## Exercise aim
The entries below should be transcribed exactly, every one of them.

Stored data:
_ _ _ _ _ _ _

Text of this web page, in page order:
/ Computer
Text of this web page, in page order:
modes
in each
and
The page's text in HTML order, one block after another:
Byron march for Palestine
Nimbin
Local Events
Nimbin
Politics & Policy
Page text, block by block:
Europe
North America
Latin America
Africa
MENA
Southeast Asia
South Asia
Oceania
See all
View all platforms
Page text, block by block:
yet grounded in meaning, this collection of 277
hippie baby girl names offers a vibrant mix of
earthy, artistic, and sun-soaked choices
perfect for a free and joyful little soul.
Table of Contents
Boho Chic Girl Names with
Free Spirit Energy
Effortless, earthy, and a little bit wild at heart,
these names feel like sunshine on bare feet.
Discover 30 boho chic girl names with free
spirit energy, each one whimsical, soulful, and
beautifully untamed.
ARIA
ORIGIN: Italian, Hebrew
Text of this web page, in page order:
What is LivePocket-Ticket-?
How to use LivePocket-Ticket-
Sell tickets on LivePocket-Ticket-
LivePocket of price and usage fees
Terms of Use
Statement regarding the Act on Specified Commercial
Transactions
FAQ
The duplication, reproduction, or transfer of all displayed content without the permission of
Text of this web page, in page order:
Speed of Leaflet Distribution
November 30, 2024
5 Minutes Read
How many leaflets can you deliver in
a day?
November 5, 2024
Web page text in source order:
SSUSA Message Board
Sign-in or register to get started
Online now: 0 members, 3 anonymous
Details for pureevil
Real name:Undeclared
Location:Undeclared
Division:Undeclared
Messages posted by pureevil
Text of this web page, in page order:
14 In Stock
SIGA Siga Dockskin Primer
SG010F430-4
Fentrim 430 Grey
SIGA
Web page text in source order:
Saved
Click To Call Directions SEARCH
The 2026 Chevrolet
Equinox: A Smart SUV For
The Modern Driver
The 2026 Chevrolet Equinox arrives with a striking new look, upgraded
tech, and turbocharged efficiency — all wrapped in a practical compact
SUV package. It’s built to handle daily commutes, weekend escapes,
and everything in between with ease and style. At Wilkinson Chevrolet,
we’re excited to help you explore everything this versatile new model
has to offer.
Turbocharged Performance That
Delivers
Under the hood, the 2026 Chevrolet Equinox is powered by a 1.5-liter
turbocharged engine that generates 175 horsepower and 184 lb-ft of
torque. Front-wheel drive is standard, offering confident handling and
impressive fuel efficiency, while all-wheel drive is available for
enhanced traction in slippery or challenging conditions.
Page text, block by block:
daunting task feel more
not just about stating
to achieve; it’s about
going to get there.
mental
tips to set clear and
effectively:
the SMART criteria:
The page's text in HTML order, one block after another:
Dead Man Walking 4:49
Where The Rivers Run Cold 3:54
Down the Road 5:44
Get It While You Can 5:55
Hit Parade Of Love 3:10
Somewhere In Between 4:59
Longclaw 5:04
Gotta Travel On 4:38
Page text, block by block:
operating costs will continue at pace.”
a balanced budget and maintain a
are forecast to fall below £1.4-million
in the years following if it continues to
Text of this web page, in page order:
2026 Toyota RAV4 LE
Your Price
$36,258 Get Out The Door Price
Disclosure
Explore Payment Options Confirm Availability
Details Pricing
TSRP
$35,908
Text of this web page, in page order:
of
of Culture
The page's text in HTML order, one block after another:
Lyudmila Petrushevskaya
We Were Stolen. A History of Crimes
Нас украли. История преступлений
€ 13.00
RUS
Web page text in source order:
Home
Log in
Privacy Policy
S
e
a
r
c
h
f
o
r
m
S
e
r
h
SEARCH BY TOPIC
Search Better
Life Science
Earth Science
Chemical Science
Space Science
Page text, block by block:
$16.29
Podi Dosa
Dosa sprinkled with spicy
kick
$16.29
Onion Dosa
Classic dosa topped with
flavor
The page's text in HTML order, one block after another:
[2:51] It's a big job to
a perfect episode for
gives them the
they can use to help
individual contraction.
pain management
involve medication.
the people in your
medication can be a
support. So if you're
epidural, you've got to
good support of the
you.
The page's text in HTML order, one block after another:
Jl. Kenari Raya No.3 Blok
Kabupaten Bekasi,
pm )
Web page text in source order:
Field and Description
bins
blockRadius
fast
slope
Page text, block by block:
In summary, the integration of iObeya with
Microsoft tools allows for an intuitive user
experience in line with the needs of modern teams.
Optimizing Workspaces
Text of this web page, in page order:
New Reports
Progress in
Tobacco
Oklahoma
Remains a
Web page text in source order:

_ _ _ _ _ _ _

## Finished exercise
Text of this web page, in page order:
/ Computer
Text of this web page, in page order:
modes
in each
and
The page's text in HTML order, one block after another:
Byron march for Palestine
Nimbin
Local Events
Nimbin
Politics & Policy
Page text, block by block:
Europe
North America
Latin America
Africa
MENA
Southeast Asia
South Asia
Oceania
See all
View all platforms
Page text, block by block:
yet grounded in meaning, this collection of 277
hippie baby girl names offers a vibrant mix of
earthy, artistic, and sun-soaked choices
perfect for a free and joyful little soul.
Table of Contents
Boho Chic Girl Names with
Free Spirit Energy
Effortless, earthy, and a little bit wild at heart,
these names feel like sunshine on bare feet.
Discover 30 boho chic girl names with free
spirit energy, each one whimsical, soulful, and
beautifully untamed.
ARIA
ORIGIN: Italian, Hebrew
Text of this web page, in page order:
What is LivePocket-Ticket-?
How to use LivePocket-Ticket-
Sell tickets on LivePocket-Ticket-
LivePocket of price and usage fees
Terms of Use
Statement regarding the Act on Specified Commercial
Transactions
FAQ
The duplication, reproduction, or transfer of all displayed content without the permission of
Text of this web page, in page order:
Speed of Leaflet Distribution
November 30, 2024
5 Minutes Read
How many leaflets can you deliver in
a day?
November 5, 2024
Web page text in source order:
SSUSA Message Board
Sign-in or register to get started
Online now: 0 members, 3 anonymous
Details for pureevil
Real name:Undeclared
Location:Undeclared
Division:Undeclared
Messages posted by pureevil
Text of this web page, in page order:
14 In Stock
SIGA Siga Dockskin Primer
SG010F430-4
Fentrim 430 Grey
SIGA
Web page text in source order:
Saved
Click To Call Directions SEARCH
The 2026 Chevrolet
Equinox: A Smart SUV For
The Modern Driver
The 2026 Chevrolet Equinox arrives with a striking new look, upgraded
tech, and turbocharged efficiency — all wrapped in a practical compact
SUV package. It’s built to handle daily commutes, weekend escapes,
and everything in between with ease and style. At Wilkinson Chevrolet,
we’re excited to help you explore everything this versatile new model
has to offer.
Turbocharged Performance That
Delivers
Under the hood, the 2026 Chevrolet Equinox is powered by a 1.5-liter
turbocharged engine that generates 175 horsepower and 184 lb-ft of
torque. Front-wheel drive is standard, offering confident handling and
impressive fuel efficiency, while all-wheel drive is available for
enhanced traction in slippery or challenging conditions.
Page text, block by block:
daunting task feel more
not just about stating
to achieve; it’s about
going to get there.
mental
tips to set clear and
effectively:
the SMART criteria:
The page's text in HTML order, one block after another:
Dead Man Walking 4:49
Where The Rivers Run Cold 3:54
Down the Road 5:44
Get It While You Can 5:55
Hit Parade Of Love 3:10
Somewhere In Between 4:59
Longclaw 5:04
Gotta Travel On 4:38
Page text, block by block:
operating costs will continue at pace.”
a balanced budget and maintain a
are forecast to fall below £1.4-million
in the years following if it continues to
Text of this web page, in page order:
2026 Toyota RAV4 LE
Your Price
$36,258 Get Out The Door Price
Disclosure
Explore Payment Options Confirm Availability
Details Pricing
TSRP
$35,908
Text of this web page, in page order:
of
of Culture
The page's text in HTML order, one block after another:
Lyudmila Petrushevskaya
We Were Stolen. A History of Crimes
Нас украли. История преступлений
€ 13.00
RUS
Web page text in source order:
Home
Log in
Privacy Policy
S
e
a
r
c
h
f
o
r
m
S
e
r
h
SEARCH BY TOPIC
Search Better
Life Science
Earth Science
Chemical Science
Space Science
Page text, block by block:
$16.29
Podi Dosa
Dosa sprinkled with spicy
kick
$16.29
Onion Dosa
Classic dosa topped with
flavor
The page's text in HTML order, one block after another:
[2:51] It's a big job to
a perfect episode for
gives them the
they can use to help
individual contraction.
pain management
involve medication.
the people in your
medication can be a
support. So if you're
epidural, you've got to
good support of the
you.
The page's text in HTML order, one block after another:
Jl. Kenari Raya No.3 Blok
Kabupaten Bekasi,
pm )
Web page text in source order:
Field and Description
bins
blockRadius
fast
slope
Page text, block by block:
In summary, the integration of iObeya with
Microsoft tools allows for an intuitive user
experience in line with the needs of modern teams.
Optimizing Workspaces
Text of this web page, in page order:
New Reports
Progress in
Tobacco
Oklahoma
Remains a
Web page text in source order:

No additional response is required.